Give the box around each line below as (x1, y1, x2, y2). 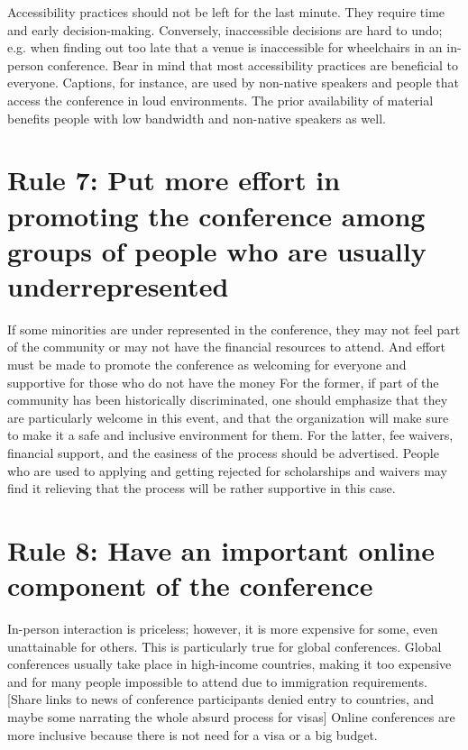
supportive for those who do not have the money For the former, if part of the (7, 372, 439, 391)
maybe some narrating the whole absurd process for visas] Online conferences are (7, 708, 455, 727)
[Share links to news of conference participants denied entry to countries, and (7, 690, 435, 709)
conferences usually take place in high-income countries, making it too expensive (7, 654, 452, 673)
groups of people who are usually (7, 232, 427, 269)
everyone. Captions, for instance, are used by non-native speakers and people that (7, 73, 460, 92)
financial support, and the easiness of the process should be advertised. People (7, 444, 439, 462)
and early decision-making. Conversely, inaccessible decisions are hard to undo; (7, 20, 443, 39)
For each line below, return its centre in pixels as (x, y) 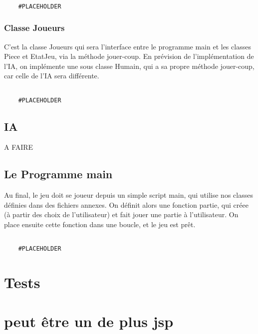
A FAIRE (19, 147)
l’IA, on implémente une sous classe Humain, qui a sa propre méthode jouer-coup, (129, 66)
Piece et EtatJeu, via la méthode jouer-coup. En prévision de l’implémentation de (129, 56)
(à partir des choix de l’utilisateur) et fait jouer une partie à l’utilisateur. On (121, 214)
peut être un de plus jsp (89, 321)
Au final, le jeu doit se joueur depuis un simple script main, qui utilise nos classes (129, 195)
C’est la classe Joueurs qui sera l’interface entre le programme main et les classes (128, 46)
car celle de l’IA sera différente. (52, 76)
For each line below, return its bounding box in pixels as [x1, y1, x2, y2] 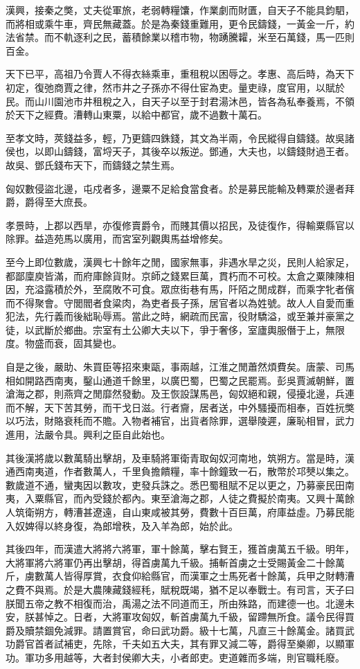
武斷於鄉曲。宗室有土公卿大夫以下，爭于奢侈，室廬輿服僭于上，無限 [34, 322, 345, 337]
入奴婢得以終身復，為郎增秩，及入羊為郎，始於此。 [6, 518, 238, 533]
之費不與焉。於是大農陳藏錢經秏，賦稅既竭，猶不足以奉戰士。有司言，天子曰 [6, 582, 354, 596]
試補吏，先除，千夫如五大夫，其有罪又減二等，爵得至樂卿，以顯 [53, 636, 345, 651]
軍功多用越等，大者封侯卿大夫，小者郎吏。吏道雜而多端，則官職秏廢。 [24, 650, 345, 664]
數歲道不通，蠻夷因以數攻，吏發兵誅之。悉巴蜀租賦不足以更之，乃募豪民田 [6, 477, 345, 492]
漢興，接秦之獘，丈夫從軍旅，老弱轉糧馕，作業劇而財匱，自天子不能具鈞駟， [6, 3, 354, 17]
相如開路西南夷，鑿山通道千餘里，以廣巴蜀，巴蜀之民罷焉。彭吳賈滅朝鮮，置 [6, 373, 354, 387]

::::

### THE TASK:
Each line above that includes "countries" should be shown.

### SOLVED PROBLEM:
[Share links to news of conference participants denied entry to countries, and (7, 690, 435, 709)
conferences usually take place in high-income countries, making it too expensive (7, 654, 452, 673)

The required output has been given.